Based on end-users, the hospital segment held the largest share of the global brain monitoring market in 2019. Brain monitoring through varied sensors is a complicated procedure that involves costly and sophisticated equipment and instruments that are used mostly in hospitals. Compared to small clinics and other end-users, hospitals often have a much higher inflow of patients. In addition, brain monitoring systems pose a significant burden in terms of healthcare facility maintenance costs; hospitals can bear these costs more than most end-users.
On account of the rising cases of brain injuries, neurological disorders, and other related disorders, North America dominates the wireless brain sensor market. As per the World Health Organization (WHO), the annual incidence of traumatic brain injury is roughly summed up to 558 per 100,000 people in the USA, and it also accounted as the 3rd leading cause of global disability and mortality by 2020. Moreover, the dominating share can be attributed due to the increasing investments in product development. Growing investment in R&D and technological innovation is expected to increase the demand for wireless brain sensors in the area. According to Health Union, LLC., roughly around 1 million Americans are living with Parkinson’s disease, and approximately 60,000 Americans are diagnosed with the disease each year. This has fueled the market demand and promoted the key players to R&D innovative products aimed to fill the gap in the product supply as well as a safer range of product portfolio. In addition, well-established insurance plans and the availability of advanced healthcare facilities are some of the other factors in this area that continue to boost the market.

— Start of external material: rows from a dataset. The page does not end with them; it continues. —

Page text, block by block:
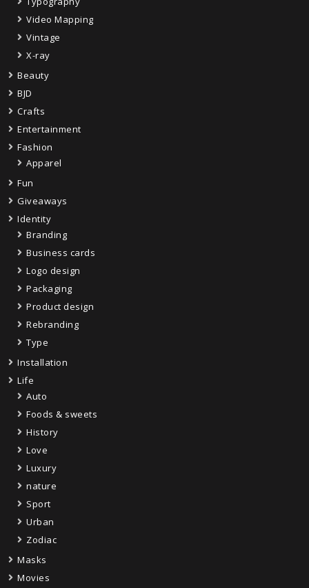
Video Mapping
Vintage
X-ray
Beauty
BJD
Crafts
Entertainment
Fashion
Apparel
Fun
Giveaways
Identity
Branding
Business cards
Logo design
Packaging
Product design
Rebranding
Type
Installation
Life
Auto
Foods & sweets
History
Love
Luxury
nature
Sport
Urban
Zodiac
Masks
Movies
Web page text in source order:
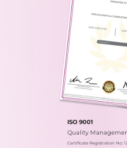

The growth of the neurology monitoring devices market in Europe can be attributed to the increasing incidence of neurological disorders in the region. According to the European Commission Brain Research division, around 165 million Europeans are living with a brain disorder. Further, It is estimated that 1 in 3 people is expected to suffer from either neurological or psychiatric disorder or both eventually in their lives. Additionally, the growing geriatric population in the region is anticipated to boost the market scope and create opportunity pockets in the region. As per the 2017 World Aging population report by the United Nations, the population aged 60 years or above comprises 23.9% of the population in the United Kingdom and is expected to rise up to 31.5% by 2050. As a result, the prevalence of brain-related disorders like Parkinson’s disease, are also expected to rise. This will increase the demand for brain sensors and monitoring devices in the coming future, which will help the market growth.